Desconhecida da maioria dos europeus até à publicação de Colóquios dos Simples, as descrições daquela maravilha nascida a Oriente rapidamente inundaram as bibliotecas, salas e gabinetes dos eruditos e curiosos europeus. Até finais do século XVI, os textos e imagens que se referiram a este prodígio foram replicados, copiados, adaptados e usados em numerosos tratados médico-botânicos. A pouco-e-pouco, os saberes e as tradições de outras latitudes foram sendo integradas nos tratados de História Natural europeus. Os contactos com as novidades das Índias e com outras formas de entender a natureza contribuíram, afinal, para enriquecer e diversificar uma nova narrativa “científica” que então começava a construir-se na Europa.

Notas

[1] Garcia de Orta, Colóquios dos Simples, e Drogas he cousas Mediçinais da Índia, Goa, J. de Endem, 1563
[2] Nyctanthes arbor-tristis L.
[3] Para uma edição recente da obra goesa, vide: Garcia de Orta, Colóquios dos Simples e Drogas e coisas medicinais da Índia, ed. e notas do Conde de Ficalho, Lisboa, INCM, 1987 [1891-1895], 2 volumes.
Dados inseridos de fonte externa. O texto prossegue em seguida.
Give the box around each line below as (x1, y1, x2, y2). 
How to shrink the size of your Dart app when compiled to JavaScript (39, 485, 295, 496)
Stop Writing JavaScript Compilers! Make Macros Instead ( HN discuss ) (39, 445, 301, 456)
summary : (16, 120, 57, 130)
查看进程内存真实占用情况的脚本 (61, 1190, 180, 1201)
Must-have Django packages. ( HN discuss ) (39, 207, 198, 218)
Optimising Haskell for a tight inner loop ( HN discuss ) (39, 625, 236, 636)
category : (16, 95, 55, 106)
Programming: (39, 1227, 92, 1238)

O trecho transcrito foi modernizado.
[4] Clusius, Aromatum et Simplicium, Antuérpia, C. Plantin, 1567.
[5] Para uma versão moderna da obra, ver: Clusius, Aromatum et Simplicium, versão portuguesa com edição e notas de Jaime Walter, Lisboa, Junta de Investigações do Ultramar, 1964 [1567].
[6] Cristóbal de Acosta, Tractado de las Drogas, Burgos, M. de Victoria, 1578.
[7] Para uma versão moderna da obra, ver: Cristóvão da Costa, Tractado de las Drogas, versão portuguesa com edição e notas de Jaime Walter, Lisboa, Junta de Investigações do Ultramar, 1964 [1578].